### Task item
Show the lines below where "that" occurs.
_ _ _ _ _ _ _
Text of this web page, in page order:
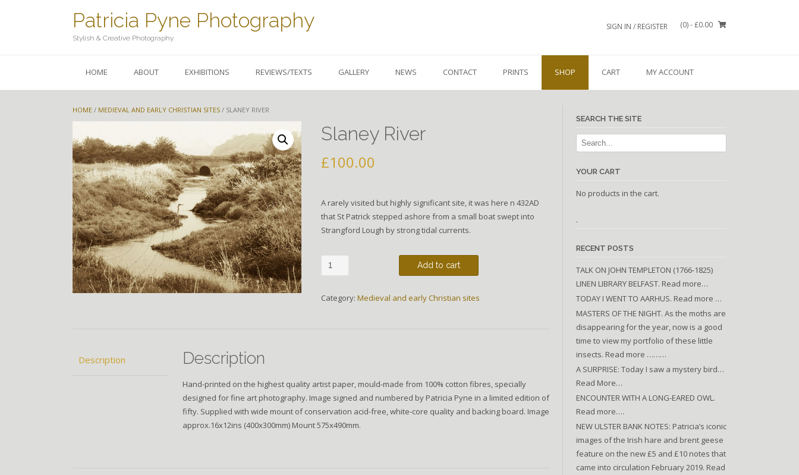
Patricia Pyne Photography
Stylish & Creative Photography
SIGN IN / REGISTER (0)- £0.00
HOME ABOUT EXHIBITIONS REVIEWS/TEXTS GALLERY NEWS CONTACT PRINTS SHOP CART MY ACCOUNT
HOME / MEDIEVAL AND EARLY CHRISTIAN SITES / SLANEY RIVER
Slaney River
£100.00
A rarely visited but highly significant site, it was here n 432AD
that St Patrick stepped ashore from a small boat swept into
Strangford Lough by strong tidal currents.
Slaney
River
Add to cart
Category: Medieval and early Christian sites
Description Description
Hand-printed on the highest quality artist paper, mould-made from 100% cotton fibres, specially
designed for fine art photography. Image signed and numbered by Patricia Pyne in a limited edition of
fifty. Supplied with wide mount of conservation acid-free, white-core quality and backing board. Image
approx.16x12ins (400x300mm) Mount 575x490mm.
SEARCH THE SITE
YOUR CART
No products in the cart.
.
RECENT POSTS
TALK ON JOHN TEMPLETON (1766-1825)
LINEN LIBRARY BELFAST. Read more…
TODAY I WENT TO AARHUS. Read more …
MASTERS OF THE NIGHT. As the moths are
disappearing for the year, now is a good
time to view my portfolio of these little
insects. Read more ………
A SURPRISE: Today I saw a mystery bird…
Read More…
ENCOUNTER WITH A LONG-EARED OWL.
Read more….
NEW ULSTER BANK NOTES: Patricia’s iconic
images of the Irish hare and brent geese
feature on the new £5 and £10 notes that
came into circulation February 2019. Read
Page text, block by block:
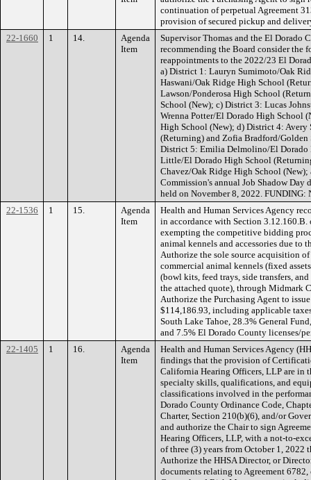
continuation of perpetual Agreement
provision of secured pickup and
22-1660
1 14.
Agenda
Item
Supervisor Thomas and the El Dorado
recommending the Board consider the
reappointments to the 2022/23 El
a) District 1: Lauryn Sumimoto/Oak
Haswani/Oak Ridge High School
Lawson/Ponderosa High School
School (New); c) District 3: Lucas
Wrenna Potter/El Dorado High School
High School (New); d) District 4: Avery
(Returning) and Zofia Bradford/
District 5: Emilia Delmolino/El
Little/El Dorado High School
Chavez/Oak Ridge High School
Commission's annual Job Shadow
held on November 8, 2022. FUNDING:
22-1536
1 15.
Agenda
Item
Health and Human Services Agency
in accordance with Section
exempting the competitive bidding
animal kennels and accessories due to
Authorize the sole source acquisition
commercial animal kennels (fixed
(bowl kits, feed trays, side transfers,
the attached quote), through Midmark
Authorize the Purchasing Agent to
$114,186.93, including applicable
South Lake Tahoe, 28.3% General
and 7.5% El Dorado County licenses/
22-1405
1 16.
Agenda
Item
Health and Human Services Agency
findings that the provision of
California Hearing Officers, LLP are in
specialty skills, qualifications, and
classifications involved in the
Dorado County Ordinance Code,
Charter, Section 210(b)(6), and/or
and authorize the Chair to sign
Hearing Officers, LLP, with a not-to-
of three (3) years from October 1, 2022
Authorize the HHSA Director, or
documents relating to Agreement
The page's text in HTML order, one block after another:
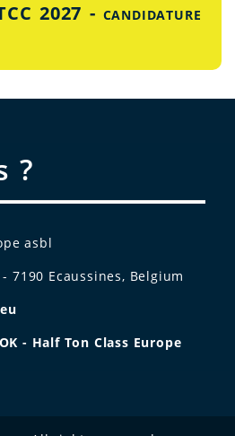
2027 - candidature
?
asbl
7190 Ecaussines, Belgium
- Half Ton Class Europe
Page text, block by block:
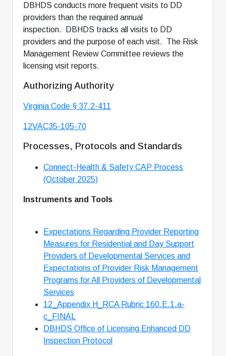
DBHDS conducts more frequent visits to DD
providers than the required annual
inspection. DBHDS tracks all visits to DD
providers and the purpose of each visit. The Risk
Management Review Committee reviews the
licensing visit reports.
Authorizing Authority
Virginia Code § 37.2-411
12VAC35-105-70
Processes, Protocols and Standards
Connect-Health & Safety CAP Process
(October 2025)
Instruments and Tools
Expectations Regarding Provider Reporting
Measures for Residential and Day Support
Providers of Developmental Services and
Expectations of Provider Risk Management
Programs for All Providers of Developmental
Services
12_Appendix H_RCA Rubric 160.E.1.a-
c_FINAL
DBHDS Office of Licensing Enhanced DD
Inspection Protocol
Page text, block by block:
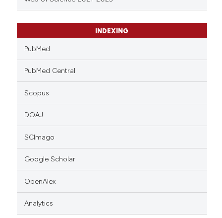
INDEXING
PubMed
PubMed Central
Scopus
DOAJ
SCImago
Google Scholar
OpenAlex
Analytics
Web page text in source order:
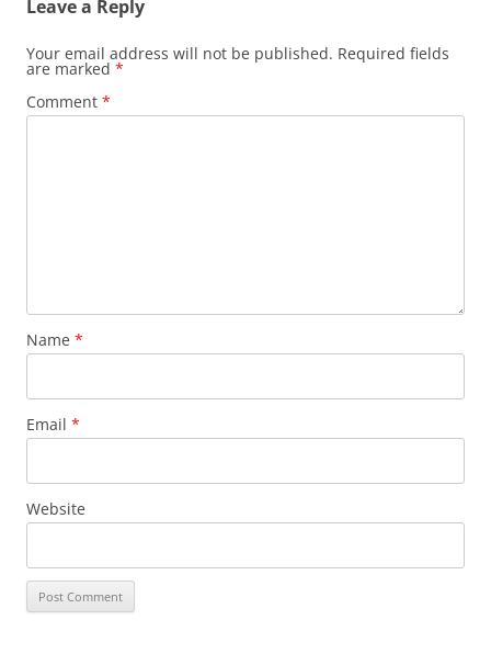
Leave a Reply
Your email address will not be published. Required fields
are marked *
Comment *
Name *
Email *
Website
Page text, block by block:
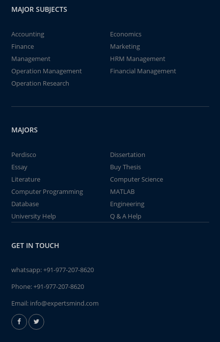
MAJOR SUBJECTS
Accounting
Economics
Finance
Marketing
Management
HRM Management
Operation Management
Financial Management
Operation Research
MAJORS
Perdisco
Dissertation
Essay
Buy Thesis
Literature
Computer Science
Computer Programming
MATLAB
Database
Engineering
University Help
Q & A Help
GET IN TOUCH
whatsapp:+91-977-207-8620
Phone:+91-977-207-8620
Email: info@expertsmind.com
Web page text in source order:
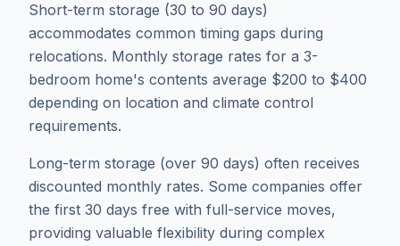
Short-term storage (30 to 90 days)
accommodates common timing gaps during
relocations. Monthly storage rates for a 3-
bedroom home's contents average $200 to $400
depending on location and climate control
requirements.
Long-term storage (over 90 days) often receives
discounted monthly rates. Some companies offer
the first 30 days free with full-service moves,
providing valuable flexibility during complex
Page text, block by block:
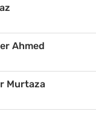
Ahmed
Murtaza
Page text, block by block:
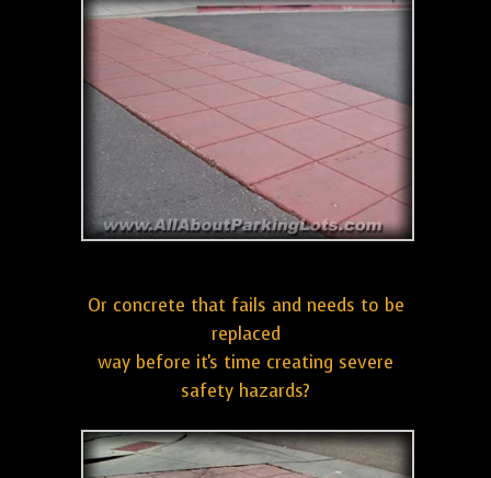
Or concrete that fails and needs to be
replaced
way before it's time creating severe
safety hazards?
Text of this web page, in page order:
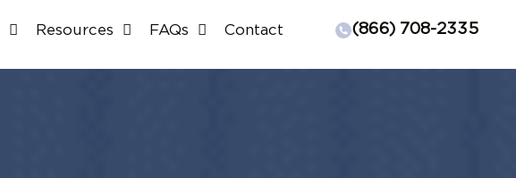
Resources FAQs Contact (866) 708-2335
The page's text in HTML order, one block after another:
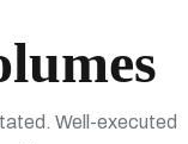
Well-executed
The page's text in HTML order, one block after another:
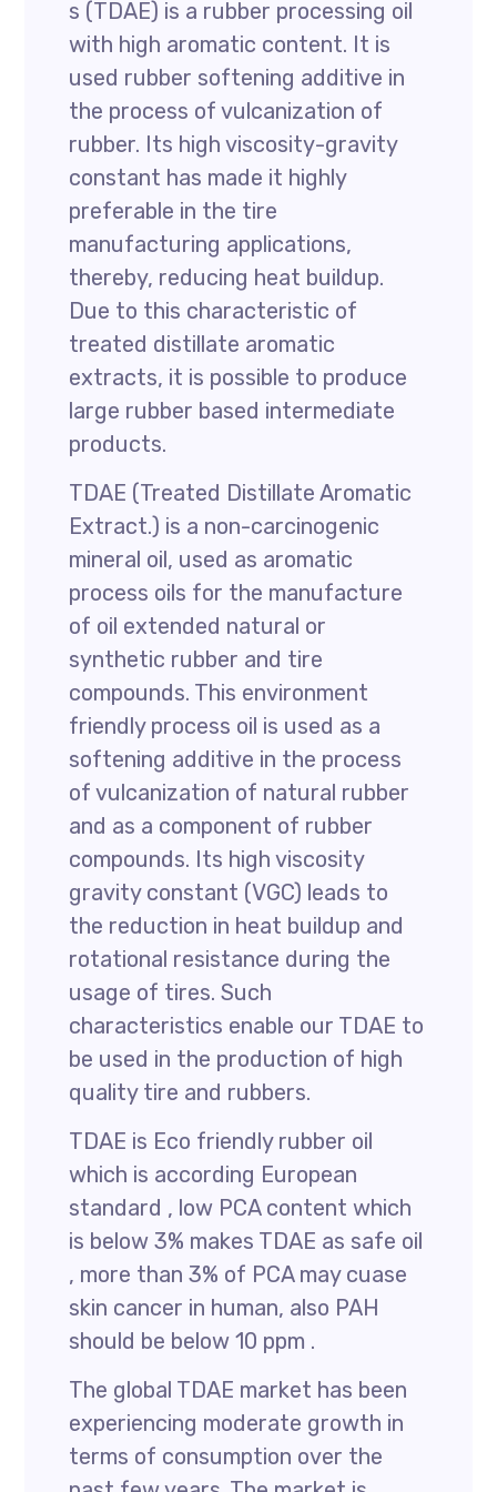
s (TDAE) is a rubber processing oil
with high aromatic content. It is
used rubber softening additive in
the process of vulcanization of
rubber. Its high viscosity-gravity
constant has made it highly
preferable in the tire
manufacturing applications,
thereby, reducing heat buildup.
Due to this characteristic of
treated distillate aromatic
extracts, it is possible to produce
large rubber based intermediate
products.
TDAE (Treated Distillate Aromatic
Extract.) is a non-carcinogenic
mineral oil, used as aromatic
process oils for the manufacture
of oil extended natural or
synthetic rubber and tire
compounds. This environment
friendly process oil is used as a
softening additive in the process
of vulcanization of natural rubber
and as a component of rubber
compounds. Its high viscosity
gravity constant (VGC) leads to
the reduction in heat buildup and
rotational resistance during the
usage of tires. Such
characteristics enable our TDAE to
be used in the production of high
quality tire and rubbers.
TDAE is Eco friendly rubber oil
which is according European
standard , low PCA content which
is below 3% makes TDAE as safe oil
, more than 3% of PCA may cuase
skin cancer in human, also PAH
should be below 10 ppm .
The global TDAE market has been
experiencing moderate growth in
terms of consumption over the
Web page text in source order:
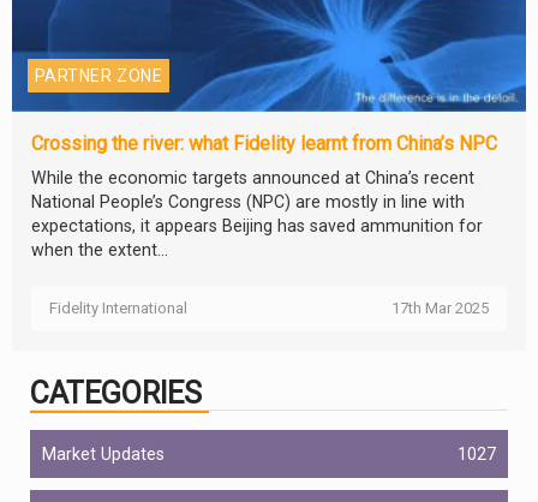
PARTNER ZONE
Crossing the river: what Fidelity learnt from China’s NPC
While the economic targets announced at China’s recent
National People’s Congress (NPC) are mostly in line with
expectations, it appears Beijing has saved ammunition for
when the extent...
Fidelity International 17th Mar 2025
CATEGORIES
Market Updates 1027
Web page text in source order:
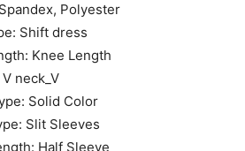
Spandex, Polyester
Shift dress
Knee Length
neck_V
Solid Color
Slit Sleeves
Half Sleeve
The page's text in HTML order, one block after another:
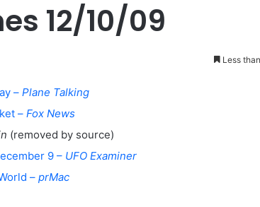
12/10/09
Less
– Plane Talking
– Fox News
(removed by source)
9 – UFO Examiner
– prMac
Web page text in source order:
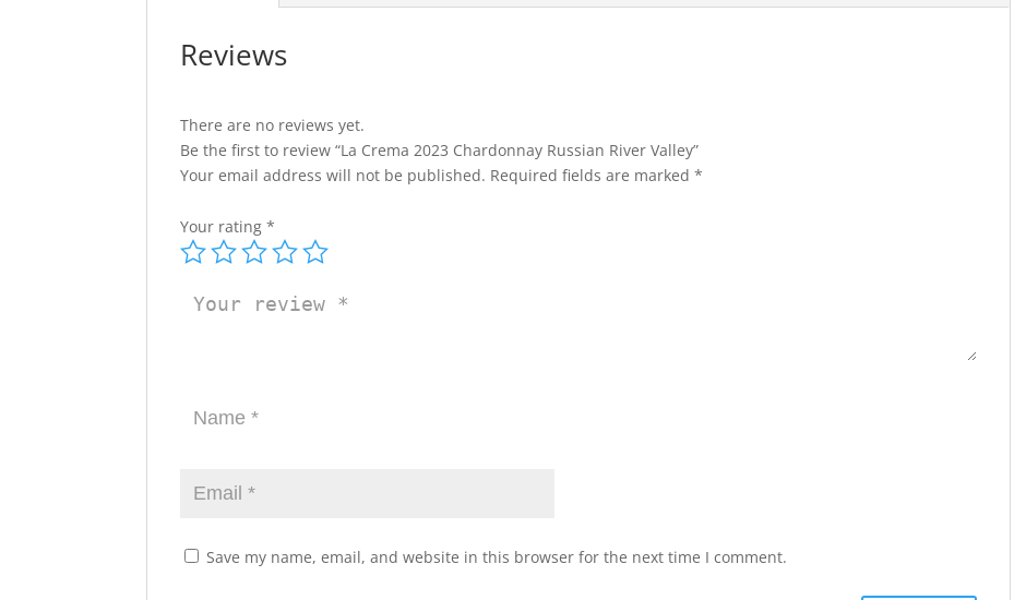
Reviews
There are no reviews yet.
Be the first to review “La Crema 2023 Chardonnay Russian River Valley”
Your email address will not be published. Required fields are marked*
Your rating*
Save my name, email, and website in this browser for the next time I comment.
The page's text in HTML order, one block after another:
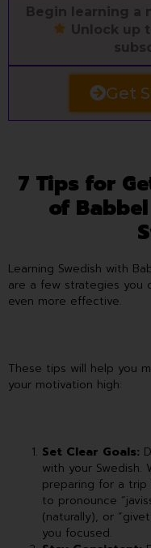
Begin learning a
Unlock up
Get
7 Tips for
of
Learning Swedish with
are a few strategies you
even more effective.
These tips will help you
your motivation high:
Set Clear Goals:
with your Swedish.
preparing for a trip
to pronounce
(naturally), or
you focused.
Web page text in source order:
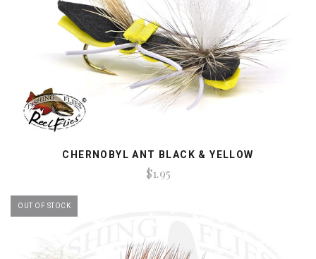
CHERNOBYL ANT BLACK & YELLOW
$1.95
OUT OF STOCK
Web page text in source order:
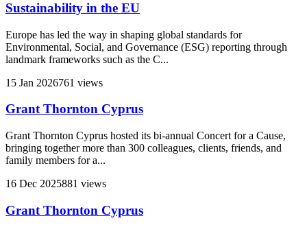
Sustainability in the EU
Europe has led the way in shaping global standards for
Environmental, Social, and Governance (ESG) reporting through
landmark frameworks such as the C...
15 Jan 2026761 views
Grant Thornton Cyprus
Grant Thornton Cyprus hosted its bi-annual Concert for a Cause,
bringing together more than 300 colleagues, clients, friends, and
family members for a...
16 Dec 2025881 views
Grant Thornton Cyprus
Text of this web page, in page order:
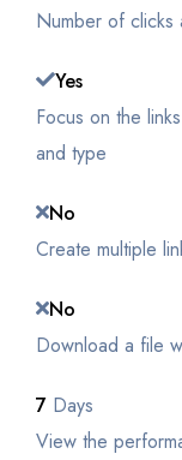
Number of clicks
Yes
Focus on the
and type
No
Create multiple
No
Download a file
7 Days
View the
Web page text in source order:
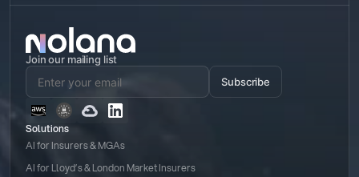
Join our mailing list
Subscribe
Solutions
AI for Insurers & MGAs
AI for Lloyd’s & London Market Insurers
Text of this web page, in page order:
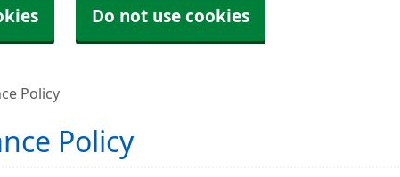
Do not use cookies
Policy
Policy
_ _ _ _ _ _ _
### Problem solution
that St Patrick stepped ashore from a small boat swept into
feature on the new £5 and £10 notes that
findings that the provision of
Or concrete that fails and needs to be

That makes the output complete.